To the Editor:
Hamza and Bryson1 argue against health care professionals returning to clinical practice while taking buprenorphine, based on purported neurocognitive effects. Their argument is based on weak science and flawed assumptions. Studies examining neurocognitive effects associated with buprenorphine are mostly based on small, selected samples and frequently fail to account for preexisting neurocognitive function or to distinguish between short- and long-term effects (after development of full tolerance) of the drug. Most studies use weak, ie, nonrandomized study designs. None of the studies was based on health care professionals. These limitations preclude firm conclusions regarding the presence or absence of neurocognitive effects associated with buprenorphine.
More important, the impact of purported neurocognitive effects on job performance is not clear. Laboratory tests that show subtle effects cannot be extrapolated to real work performance. This would require direct measures of job task performance after long-term use of the drug—ideally using randomized study designs.

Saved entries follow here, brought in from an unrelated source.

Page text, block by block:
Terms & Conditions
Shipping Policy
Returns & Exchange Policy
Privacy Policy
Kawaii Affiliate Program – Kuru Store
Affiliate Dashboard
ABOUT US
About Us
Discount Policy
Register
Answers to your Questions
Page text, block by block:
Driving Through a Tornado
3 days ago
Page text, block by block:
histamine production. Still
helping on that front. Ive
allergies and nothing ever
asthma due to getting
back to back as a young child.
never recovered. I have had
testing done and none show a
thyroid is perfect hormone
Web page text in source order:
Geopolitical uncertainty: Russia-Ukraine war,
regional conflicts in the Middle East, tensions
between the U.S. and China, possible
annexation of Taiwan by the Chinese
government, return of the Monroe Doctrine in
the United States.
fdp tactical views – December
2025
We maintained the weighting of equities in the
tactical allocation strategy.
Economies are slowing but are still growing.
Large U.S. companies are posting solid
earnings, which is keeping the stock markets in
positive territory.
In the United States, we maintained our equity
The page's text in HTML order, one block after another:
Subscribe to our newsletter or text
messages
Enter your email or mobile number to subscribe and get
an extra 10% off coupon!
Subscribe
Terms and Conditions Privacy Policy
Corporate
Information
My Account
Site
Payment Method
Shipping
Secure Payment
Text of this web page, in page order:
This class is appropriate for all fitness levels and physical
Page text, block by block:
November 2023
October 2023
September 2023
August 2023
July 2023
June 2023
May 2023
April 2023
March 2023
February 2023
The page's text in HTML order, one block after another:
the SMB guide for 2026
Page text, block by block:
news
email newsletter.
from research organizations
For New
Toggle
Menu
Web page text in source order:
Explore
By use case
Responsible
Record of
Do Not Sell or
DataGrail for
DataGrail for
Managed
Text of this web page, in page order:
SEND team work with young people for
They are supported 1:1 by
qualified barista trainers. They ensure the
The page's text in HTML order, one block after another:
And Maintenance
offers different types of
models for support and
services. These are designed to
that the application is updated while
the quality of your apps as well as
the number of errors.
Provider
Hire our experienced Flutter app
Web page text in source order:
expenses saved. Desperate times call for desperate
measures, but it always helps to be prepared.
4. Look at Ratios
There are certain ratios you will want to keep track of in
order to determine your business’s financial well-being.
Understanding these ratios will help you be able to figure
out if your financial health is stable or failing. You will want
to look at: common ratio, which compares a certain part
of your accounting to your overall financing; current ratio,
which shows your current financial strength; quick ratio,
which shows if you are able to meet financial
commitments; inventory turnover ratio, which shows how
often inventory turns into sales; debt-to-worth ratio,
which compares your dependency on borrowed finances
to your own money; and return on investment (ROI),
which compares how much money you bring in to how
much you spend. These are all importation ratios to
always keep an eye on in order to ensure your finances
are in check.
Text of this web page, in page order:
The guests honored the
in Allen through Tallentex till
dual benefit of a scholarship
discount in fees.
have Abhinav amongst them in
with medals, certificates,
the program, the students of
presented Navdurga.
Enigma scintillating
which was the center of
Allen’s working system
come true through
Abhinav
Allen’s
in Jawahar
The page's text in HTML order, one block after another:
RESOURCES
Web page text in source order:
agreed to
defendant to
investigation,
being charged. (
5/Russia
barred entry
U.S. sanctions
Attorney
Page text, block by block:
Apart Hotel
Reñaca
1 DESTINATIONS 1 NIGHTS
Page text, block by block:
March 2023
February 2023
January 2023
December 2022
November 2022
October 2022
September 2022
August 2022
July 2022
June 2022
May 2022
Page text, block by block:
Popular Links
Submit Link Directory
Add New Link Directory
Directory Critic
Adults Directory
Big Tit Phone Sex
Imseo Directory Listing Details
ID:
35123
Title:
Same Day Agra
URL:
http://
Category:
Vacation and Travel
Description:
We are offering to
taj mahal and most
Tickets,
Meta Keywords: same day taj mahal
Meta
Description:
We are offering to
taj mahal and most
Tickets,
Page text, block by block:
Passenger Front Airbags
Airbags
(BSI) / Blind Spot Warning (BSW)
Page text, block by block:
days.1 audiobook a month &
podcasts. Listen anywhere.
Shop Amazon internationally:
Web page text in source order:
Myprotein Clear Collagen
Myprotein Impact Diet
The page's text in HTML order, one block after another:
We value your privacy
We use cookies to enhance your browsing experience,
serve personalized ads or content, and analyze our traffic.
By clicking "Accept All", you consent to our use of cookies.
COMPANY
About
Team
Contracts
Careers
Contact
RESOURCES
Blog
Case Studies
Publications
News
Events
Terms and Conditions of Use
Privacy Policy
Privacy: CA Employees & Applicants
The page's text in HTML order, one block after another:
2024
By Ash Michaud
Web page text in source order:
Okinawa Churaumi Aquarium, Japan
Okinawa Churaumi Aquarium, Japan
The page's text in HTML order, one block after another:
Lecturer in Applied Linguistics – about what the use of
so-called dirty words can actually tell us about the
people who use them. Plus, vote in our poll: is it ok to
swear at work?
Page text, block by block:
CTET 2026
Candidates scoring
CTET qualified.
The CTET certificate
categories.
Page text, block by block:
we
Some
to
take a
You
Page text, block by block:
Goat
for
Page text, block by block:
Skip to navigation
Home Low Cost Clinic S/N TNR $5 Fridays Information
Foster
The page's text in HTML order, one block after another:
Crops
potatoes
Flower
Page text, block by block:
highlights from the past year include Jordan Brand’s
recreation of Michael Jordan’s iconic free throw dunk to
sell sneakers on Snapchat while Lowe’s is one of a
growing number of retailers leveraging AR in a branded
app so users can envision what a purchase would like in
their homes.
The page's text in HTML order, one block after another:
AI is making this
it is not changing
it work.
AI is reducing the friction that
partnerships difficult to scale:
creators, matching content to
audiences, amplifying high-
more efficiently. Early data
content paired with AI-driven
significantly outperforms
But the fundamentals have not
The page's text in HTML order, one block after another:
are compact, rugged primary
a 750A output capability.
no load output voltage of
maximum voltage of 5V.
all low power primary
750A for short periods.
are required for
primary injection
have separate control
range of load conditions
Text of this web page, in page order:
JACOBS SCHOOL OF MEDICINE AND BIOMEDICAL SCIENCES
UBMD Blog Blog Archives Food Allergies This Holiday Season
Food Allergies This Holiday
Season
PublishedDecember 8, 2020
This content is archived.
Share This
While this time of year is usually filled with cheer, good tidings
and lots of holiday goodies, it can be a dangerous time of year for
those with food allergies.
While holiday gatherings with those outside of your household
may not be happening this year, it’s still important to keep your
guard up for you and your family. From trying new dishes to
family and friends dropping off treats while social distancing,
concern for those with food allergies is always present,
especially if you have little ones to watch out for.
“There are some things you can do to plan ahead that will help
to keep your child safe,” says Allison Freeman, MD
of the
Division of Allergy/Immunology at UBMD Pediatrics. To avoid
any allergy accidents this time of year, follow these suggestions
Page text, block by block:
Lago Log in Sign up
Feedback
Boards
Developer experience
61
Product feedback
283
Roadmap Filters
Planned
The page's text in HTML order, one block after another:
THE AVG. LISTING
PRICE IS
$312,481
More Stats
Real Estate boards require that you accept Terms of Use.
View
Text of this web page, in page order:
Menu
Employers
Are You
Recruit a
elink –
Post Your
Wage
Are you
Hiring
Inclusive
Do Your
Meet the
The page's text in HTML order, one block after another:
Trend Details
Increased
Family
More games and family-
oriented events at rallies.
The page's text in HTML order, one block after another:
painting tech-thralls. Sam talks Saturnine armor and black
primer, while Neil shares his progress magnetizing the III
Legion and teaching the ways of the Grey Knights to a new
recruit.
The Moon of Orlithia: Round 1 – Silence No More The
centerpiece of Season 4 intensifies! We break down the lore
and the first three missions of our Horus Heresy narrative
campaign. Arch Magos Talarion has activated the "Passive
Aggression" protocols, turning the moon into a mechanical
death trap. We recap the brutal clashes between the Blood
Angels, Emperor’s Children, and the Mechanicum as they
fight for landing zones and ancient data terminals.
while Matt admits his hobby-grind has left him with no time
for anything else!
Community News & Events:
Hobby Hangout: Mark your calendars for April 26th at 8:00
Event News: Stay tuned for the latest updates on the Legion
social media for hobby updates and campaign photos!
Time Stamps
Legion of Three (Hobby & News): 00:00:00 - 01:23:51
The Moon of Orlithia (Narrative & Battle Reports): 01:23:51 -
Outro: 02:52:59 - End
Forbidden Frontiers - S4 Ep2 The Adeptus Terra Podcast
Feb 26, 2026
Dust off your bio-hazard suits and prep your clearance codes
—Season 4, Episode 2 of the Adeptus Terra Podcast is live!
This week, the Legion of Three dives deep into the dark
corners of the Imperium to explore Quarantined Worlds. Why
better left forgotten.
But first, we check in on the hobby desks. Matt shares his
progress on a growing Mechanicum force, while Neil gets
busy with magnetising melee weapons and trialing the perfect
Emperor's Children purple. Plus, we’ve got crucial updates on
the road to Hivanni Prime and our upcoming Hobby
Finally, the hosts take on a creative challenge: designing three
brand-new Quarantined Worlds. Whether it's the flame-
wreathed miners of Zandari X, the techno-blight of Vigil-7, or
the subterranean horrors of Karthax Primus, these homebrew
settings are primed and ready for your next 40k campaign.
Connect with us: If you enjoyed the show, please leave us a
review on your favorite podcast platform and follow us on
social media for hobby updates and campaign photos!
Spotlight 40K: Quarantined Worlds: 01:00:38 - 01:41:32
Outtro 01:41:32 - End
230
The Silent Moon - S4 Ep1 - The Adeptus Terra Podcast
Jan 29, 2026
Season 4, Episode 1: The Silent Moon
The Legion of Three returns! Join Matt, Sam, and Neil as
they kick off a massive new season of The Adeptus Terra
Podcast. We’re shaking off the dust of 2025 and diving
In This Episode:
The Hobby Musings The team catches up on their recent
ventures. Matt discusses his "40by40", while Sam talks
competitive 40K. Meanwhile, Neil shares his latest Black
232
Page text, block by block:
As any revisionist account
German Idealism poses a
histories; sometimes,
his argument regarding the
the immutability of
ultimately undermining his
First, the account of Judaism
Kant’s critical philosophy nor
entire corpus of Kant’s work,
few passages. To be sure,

Furthermore, many factors affect neurocognitive performance. Examples include baseline ability, age, previous head injury, impaired sleep, chronic illness, viral infection, and many commonly prescribed medications (including those that are not controlled). Thus, even if buprenorphine is shown through scientifically valid studies to have meaningful effects on neurocognitive performance after long-term use, it would be wrong to single out health care professionals taking this medication. Rather, the same standards for evaluation of neurocognitive performance would have to be uniformly applied to all health care professionals regardless of the cause for any decrement in performance. It is doubtful that most health care organizations are prepared to undertake such mass neurocognitive screening given its high costs and uncertain benefit.